Dia seorang gadis yang memiliki ambisi, cepat mengambil
keputusan dan percaya pada diri sendiri. Berawal dari kegiatan KKN aku
mengenalnya.
“belum selesai juga Fan ? ini sudah larut malam, besok kita
masih banyak agenda” ujarku.
“nanggung ni Bhi, hampir selesai koq. Biar besok bisa aku
serahin ke kepala sekolah. Oiya, ada tugas tambahan nggak dari Dede buat aku?”
“kegiatan rutin aja Fan, besok partner kamu siapa ?”
“nggak tau deh” dia menghentikan jemarinya mengetik di
keybord serta menggelengkan kepala dengan menatapku. “sendiri juga nggak papa”
“besok, aku temenin ya?

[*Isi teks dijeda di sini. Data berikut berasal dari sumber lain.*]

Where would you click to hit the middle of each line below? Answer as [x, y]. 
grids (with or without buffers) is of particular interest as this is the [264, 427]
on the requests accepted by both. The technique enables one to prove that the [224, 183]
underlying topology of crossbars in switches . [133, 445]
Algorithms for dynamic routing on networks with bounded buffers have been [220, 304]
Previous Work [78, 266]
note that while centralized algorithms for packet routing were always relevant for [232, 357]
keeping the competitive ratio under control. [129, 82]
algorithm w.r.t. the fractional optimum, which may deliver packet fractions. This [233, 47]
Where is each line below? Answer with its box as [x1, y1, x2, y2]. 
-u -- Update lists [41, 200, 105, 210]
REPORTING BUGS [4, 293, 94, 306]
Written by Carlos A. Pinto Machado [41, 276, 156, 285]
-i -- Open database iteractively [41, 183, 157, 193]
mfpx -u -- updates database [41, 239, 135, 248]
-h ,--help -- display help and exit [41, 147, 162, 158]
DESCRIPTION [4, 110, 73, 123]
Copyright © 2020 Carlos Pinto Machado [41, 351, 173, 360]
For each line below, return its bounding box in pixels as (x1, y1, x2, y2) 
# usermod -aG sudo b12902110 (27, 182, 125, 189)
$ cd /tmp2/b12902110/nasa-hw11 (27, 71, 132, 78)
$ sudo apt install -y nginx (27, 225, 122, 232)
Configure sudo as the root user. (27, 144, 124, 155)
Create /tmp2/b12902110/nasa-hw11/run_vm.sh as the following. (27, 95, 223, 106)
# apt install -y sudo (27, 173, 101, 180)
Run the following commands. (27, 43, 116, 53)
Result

Boleh dong aku jadi guru tamu di SD
kamu ?”
“bukannya besok kamu harus bertemu dengan orang dinas
terkait dengan program kamu?”
“yuupz,, !! jadwalnya jam 10. Setelah dari sekolahmu, aku
akan mengantarmu ke kelurahan kemudian jam 13 ada pramuka di SD nya Rena. Setelah
itu kamu ada pertemuan dengan kelompok tani ya ? berarti kamu tak hadir di
rapat unit ?”
“o..iya... !! ada rapat unit ya ?? hadeuh.. lupa, bentrok
pula. Diwakilin deh ma kamu, hehehe. Yoopz !! selesai sudah tugas ku malam ini.”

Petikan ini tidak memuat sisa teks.